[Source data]
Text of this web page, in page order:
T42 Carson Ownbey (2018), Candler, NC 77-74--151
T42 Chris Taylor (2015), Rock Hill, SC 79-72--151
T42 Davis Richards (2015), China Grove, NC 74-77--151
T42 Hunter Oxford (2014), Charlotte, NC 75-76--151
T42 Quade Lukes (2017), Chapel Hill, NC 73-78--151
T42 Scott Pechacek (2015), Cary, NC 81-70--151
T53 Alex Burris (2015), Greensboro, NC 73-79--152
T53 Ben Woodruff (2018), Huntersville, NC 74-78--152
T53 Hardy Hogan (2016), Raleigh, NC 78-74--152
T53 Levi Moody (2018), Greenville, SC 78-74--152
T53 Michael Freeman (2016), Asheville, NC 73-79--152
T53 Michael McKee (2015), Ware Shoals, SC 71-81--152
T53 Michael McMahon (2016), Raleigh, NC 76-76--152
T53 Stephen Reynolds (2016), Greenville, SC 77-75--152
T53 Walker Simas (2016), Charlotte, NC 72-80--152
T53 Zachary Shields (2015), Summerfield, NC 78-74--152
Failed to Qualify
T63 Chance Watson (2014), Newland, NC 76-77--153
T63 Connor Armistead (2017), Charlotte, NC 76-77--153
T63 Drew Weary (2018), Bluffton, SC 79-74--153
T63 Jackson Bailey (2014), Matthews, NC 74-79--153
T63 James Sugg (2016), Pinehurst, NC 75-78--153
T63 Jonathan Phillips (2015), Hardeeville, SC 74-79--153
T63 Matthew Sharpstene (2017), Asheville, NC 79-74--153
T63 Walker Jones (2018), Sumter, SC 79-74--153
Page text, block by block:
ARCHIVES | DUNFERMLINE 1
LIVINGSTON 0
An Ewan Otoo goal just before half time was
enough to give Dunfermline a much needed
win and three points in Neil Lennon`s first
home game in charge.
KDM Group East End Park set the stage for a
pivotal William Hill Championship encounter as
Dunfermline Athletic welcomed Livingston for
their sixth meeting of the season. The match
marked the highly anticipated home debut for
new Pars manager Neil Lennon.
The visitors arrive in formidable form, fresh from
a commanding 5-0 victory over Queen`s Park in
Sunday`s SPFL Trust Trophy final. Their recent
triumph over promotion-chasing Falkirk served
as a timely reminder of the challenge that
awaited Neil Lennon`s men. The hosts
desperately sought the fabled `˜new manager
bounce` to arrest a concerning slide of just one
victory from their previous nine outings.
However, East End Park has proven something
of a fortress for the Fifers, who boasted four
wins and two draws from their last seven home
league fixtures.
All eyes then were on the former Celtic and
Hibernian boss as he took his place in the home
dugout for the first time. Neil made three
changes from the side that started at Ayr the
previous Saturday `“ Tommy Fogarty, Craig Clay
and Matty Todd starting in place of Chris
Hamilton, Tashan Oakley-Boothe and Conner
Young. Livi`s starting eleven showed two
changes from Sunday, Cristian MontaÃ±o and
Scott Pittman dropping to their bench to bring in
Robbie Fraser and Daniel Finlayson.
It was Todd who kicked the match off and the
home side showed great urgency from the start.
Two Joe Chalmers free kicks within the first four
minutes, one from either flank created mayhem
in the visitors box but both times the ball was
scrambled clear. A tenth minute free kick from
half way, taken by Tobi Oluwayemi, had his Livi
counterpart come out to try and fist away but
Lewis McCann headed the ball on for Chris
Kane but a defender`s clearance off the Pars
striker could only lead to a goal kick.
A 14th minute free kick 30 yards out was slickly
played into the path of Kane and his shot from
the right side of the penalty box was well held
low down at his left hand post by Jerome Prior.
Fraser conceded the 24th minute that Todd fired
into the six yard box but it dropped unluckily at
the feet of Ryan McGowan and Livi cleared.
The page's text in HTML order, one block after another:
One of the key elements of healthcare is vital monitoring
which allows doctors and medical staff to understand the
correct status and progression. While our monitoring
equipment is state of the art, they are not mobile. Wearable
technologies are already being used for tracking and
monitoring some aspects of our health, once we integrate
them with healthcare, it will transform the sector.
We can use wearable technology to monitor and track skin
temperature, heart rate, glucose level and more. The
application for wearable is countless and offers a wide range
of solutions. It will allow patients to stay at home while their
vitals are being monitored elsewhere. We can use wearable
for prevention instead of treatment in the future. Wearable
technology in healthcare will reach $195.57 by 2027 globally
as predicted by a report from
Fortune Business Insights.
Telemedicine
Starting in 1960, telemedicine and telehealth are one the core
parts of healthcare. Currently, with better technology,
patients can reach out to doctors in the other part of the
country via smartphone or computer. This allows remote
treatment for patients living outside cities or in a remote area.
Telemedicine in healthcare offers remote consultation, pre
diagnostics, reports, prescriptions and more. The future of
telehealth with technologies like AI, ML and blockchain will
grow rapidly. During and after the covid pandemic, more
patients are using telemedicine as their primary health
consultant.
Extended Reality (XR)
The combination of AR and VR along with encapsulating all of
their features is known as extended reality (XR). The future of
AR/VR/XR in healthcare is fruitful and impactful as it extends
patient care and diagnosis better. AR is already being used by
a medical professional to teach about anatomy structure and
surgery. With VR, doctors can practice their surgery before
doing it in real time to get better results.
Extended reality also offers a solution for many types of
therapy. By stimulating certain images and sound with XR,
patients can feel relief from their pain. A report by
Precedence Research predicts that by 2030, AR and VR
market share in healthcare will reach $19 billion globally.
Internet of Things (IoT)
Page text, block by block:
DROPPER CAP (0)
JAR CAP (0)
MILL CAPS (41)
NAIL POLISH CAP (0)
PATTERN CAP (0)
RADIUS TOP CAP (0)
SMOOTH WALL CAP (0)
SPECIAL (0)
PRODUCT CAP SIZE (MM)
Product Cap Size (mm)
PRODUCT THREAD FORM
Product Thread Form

*PROBLEM REQUIREMENTS*. Show every line from the entries above in which "Asheville" appears.

*WRITTEN ANSWER*.
T53 Michael Freeman (2016), Asheville, NC 73-79--152
T63 Matthew Sharpstene (2017), Asheville, NC 79-74--153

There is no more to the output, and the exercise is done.